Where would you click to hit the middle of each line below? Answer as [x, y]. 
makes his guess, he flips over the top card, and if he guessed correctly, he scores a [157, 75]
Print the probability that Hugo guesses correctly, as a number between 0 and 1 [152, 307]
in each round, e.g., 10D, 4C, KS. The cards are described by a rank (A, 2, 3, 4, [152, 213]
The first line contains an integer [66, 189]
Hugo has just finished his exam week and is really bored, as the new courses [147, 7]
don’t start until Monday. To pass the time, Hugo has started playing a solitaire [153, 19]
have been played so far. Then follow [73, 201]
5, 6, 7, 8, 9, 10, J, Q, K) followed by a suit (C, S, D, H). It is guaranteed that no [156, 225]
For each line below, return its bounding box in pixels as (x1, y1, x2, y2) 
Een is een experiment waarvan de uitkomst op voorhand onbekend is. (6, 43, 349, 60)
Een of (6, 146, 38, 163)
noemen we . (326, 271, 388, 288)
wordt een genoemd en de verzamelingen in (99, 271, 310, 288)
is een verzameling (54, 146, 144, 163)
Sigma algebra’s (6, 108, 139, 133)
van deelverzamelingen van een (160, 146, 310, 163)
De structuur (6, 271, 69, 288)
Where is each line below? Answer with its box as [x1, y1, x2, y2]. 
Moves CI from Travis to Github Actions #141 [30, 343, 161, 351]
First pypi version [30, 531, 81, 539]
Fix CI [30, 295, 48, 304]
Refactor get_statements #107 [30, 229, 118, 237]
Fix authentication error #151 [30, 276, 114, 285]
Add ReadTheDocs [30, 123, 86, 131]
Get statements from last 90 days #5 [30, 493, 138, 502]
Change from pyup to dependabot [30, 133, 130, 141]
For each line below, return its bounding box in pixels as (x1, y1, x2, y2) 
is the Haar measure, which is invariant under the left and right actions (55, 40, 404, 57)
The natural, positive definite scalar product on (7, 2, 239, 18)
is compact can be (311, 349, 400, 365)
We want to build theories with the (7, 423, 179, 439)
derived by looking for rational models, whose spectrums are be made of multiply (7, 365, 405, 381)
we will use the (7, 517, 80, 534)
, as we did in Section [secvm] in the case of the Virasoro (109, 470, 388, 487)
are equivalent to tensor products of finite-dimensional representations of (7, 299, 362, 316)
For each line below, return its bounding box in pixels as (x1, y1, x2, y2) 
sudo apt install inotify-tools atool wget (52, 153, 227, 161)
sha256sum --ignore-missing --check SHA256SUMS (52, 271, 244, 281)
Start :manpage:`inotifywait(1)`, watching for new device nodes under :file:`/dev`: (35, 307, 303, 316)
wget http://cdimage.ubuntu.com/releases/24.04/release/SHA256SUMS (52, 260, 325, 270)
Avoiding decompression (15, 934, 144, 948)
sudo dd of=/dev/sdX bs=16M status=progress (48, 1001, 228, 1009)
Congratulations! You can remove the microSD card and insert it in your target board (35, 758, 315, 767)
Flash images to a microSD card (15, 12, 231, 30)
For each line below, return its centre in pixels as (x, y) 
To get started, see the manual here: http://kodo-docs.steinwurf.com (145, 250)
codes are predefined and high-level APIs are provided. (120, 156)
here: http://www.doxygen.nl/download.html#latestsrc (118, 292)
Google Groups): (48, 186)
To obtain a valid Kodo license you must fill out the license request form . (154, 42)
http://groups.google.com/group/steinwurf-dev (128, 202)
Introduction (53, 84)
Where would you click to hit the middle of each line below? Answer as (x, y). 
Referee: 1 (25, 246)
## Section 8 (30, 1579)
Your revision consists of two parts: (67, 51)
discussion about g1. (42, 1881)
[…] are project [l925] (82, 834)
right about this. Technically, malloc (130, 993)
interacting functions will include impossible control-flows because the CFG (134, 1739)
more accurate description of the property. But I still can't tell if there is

=====

== Assigned task ==
In the entries above, find each line with "sudo" and copy it.

== Result of this task ==
sudo apt install inotify-tools atool wget (52, 153, 227, 161)
sudo dd of=/dev/sdX bs=16M status=progress (48, 1001, 228, 1009)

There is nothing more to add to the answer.